- **PROBLEM DESCRIPTION**:
Your copy should repeat the data that follows exactly and contain no image.

(Items listed in a dataset)
-------
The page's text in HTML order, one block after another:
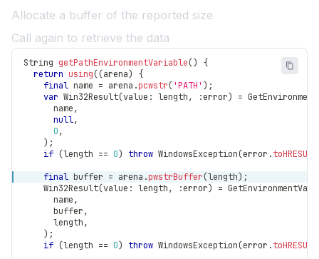
Allocate a buffer of the reported size
Call again to retrieve the data
String getPathEnvironmentVariable()
{
return using((arena)
{
final name = arena .pcwstr('PATH' ) ;
var Win32Result(value : length, :error) =
      name
,
null,
0,
) ;
if (length == 0) throw WindowsException(error .toHRESULT
final buffer = arena .pwstrBuffer(length) ;
Win32Result(value : length, :error) =
      name
,
      buffer
,
      length
,
) ;
if (length == 0) throw WindowsException(error .toHRESULT
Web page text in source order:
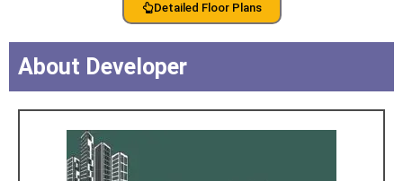
Detailed Floor Plans
About Developer
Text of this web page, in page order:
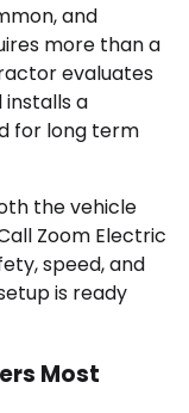
and
more than a
evaluates
a
for long term
the vehicle
Zoom Electric
speed, and
is ready
Most
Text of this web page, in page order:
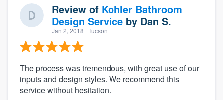
Review of Kohler Bathroom
Design Service by Dan S.
Jan 2, 2018 · Tucson
The process was tremendous, with great use of our
inputs and design styles. We recommend this
service without hesitation.
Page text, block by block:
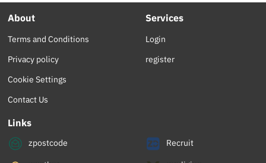
About
Terms and Conditions
Privacy policy
Cookie Settings
Contact Us
Services
Login
register
Links
zpostcode Recruit
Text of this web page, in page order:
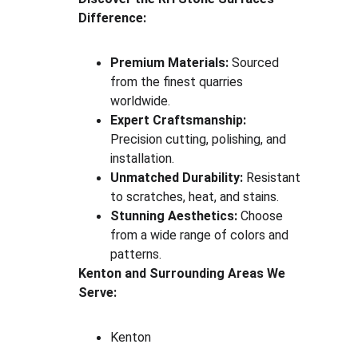
Difference:
Premium Materials: Sourced
from the finest quarries
worldwide.
Expert Craftsmanship:
Precision cutting, polishing, and
installation.
Unmatched Durability: Resistant
to scratches, heat, and stains.
Stunning Aesthetics: Choose
from a wide range of colors and
patterns.
Kenton and Surrounding Areas We
Serve:
Kenton
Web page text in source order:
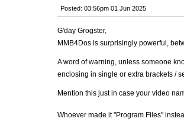
Posted: 03:56pm 01 Jun 2025
G'day Grogster,
MMB4Dos is surprisingly powerful,
A word of warning, unless someone
enclosing in single or extra brackets /
Mention this just in case your video
Whoever made it "Program Files"
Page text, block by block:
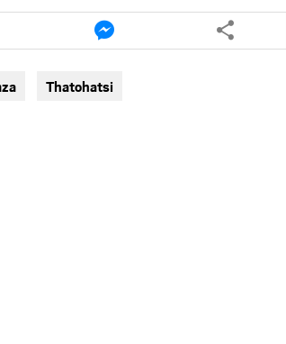
Share
this
article
messenger
Thatohatsi
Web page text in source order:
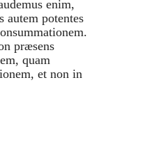
enim,
autem potentes
præsens
quam
et non in
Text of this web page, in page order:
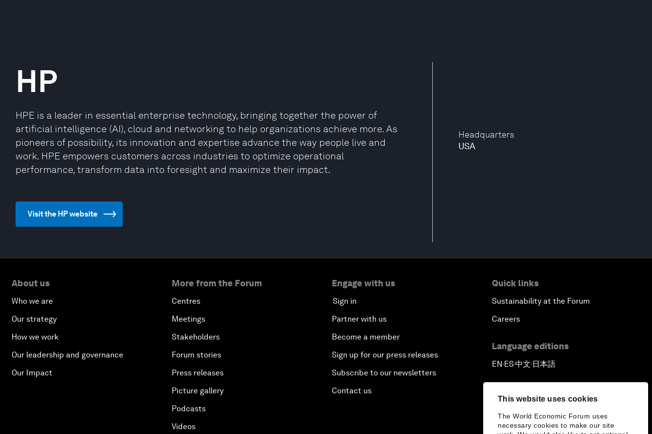
This website uses cookies
The World Economic Forum uses
necessary cookies to make our site
Headquarters
USA
HP
HPE is a leader in essential enterprise technology, bringing together the power of
artificial intelligence (AI), cloud and networking to help organizations achieve more. As
pioneers of possibility, its innovation and expertise advance the way people live and
work. HPE empowers customers across industries to optimize operational
performance, transform data into foresight and maximize their impact.
Visit the HP website
About us
Who we are
Our strategy
How we work
Our leadership and governance
Our Impact
More from the Forum
Centres
Meetings
Stakeholders
Forum stories
Press releases
Picture gallery
Podcasts
Videos
Engage with us
Sign in
Partner with us
Become a member
Sign up for our press releases
Subscribe to our newsletters
Contact us
Quick links
Sustainability at the Forum
Careers
Language editions
EN▪ES▪中文▪ 日本語
-------
- **PROBLEM SOLUTION**:
The page's text in HTML order, one block after another:
Allocate a buffer of the reported size
Call again to retrieve the data
String getPathEnvironmentVariable()
{
return using((arena)
{
final name = arena .pcwstr('PATH' ) ;
var Win32Result(value : length, :error) =
      name
,
null,
0,
) ;
if (length == 0) throw WindowsException(error .toHRESULT
final buffer = arena .pwstrBuffer(length) ;
Win32Result(value : length, :error) =
      name
,
      buffer
,
      length
,
) ;
if (length == 0) throw WindowsException(error .toHRESULT
Web page text in source order:
Detailed Floor Plans
About Developer
Text of this web page, in page order:
and
more than a
evaluates
a
for long term
the vehicle
Zoom Electric
speed, and
is ready
Most
Text of this web page, in page order:
Review of Kohler Bathroom
Design Service by Dan S.
Jan 2, 2018 · Tucson
The process was tremendous, with great use of our
inputs and design styles. We recommend this
service without hesitation.
Page text, block by block:
About
Terms and Conditions
Privacy policy
Cookie Settings
Contact Us
Services
Login
register
Links
zpostcode Recruit
Text of this web page, in page order:
Difference:
Premium Materials: Sourced
from the finest quarries
worldwide.
Expert Craftsmanship:
Precision cutting, polishing, and
installation.
Unmatched Durability: Resistant
to scratches, heat, and stains.
Stunning Aesthetics: Choose
from a wide range of colors and
patterns.
Kenton and Surrounding Areas We
Serve:
Kenton
Web page text in source order:
Posted: 03:56pm 01 Jun 2025
G'day Grogster,
MMB4Dos is surprisingly powerful,
A word of warning, unless someone
enclosing in single or extra brackets /
Mention this just in case your video
Whoever made it "Program Files"
Page text, block by block:
Share
this
article
messenger
Thatohatsi
Web page text in source order:
enim,
autem potentes
præsens
quam
et non in
Text of this web page, in page order:
This website uses cookies
The World Economic Forum uses
necessary cookies to make our site
Headquarters
USA
HP
HPE is a leader in essential enterprise technology, bringing together the power of
artificial intelligence (AI), cloud and networking to help organizations achieve more. As
pioneers of possibility, its innovation and expertise advance the way people live and
work. HPE empowers customers across industries to optimize operational
performance, transform data into foresight and maximize their impact.
Visit the HP website
About us
Who we are
Our strategy
How we work
Our leadership and governance
Our Impact
More from the Forum
Centres
Meetings
Stakeholders
Forum stories
Press releases
Picture gallery
Podcasts
Videos
Engage with us
Sign in
Partner with us
Become a member
Sign up for our press releases
Subscribe to our newsletters
Contact us
Quick links
Sustainability at the Forum
Careers
Language editions
EN▪ES▪中文▪ 日本語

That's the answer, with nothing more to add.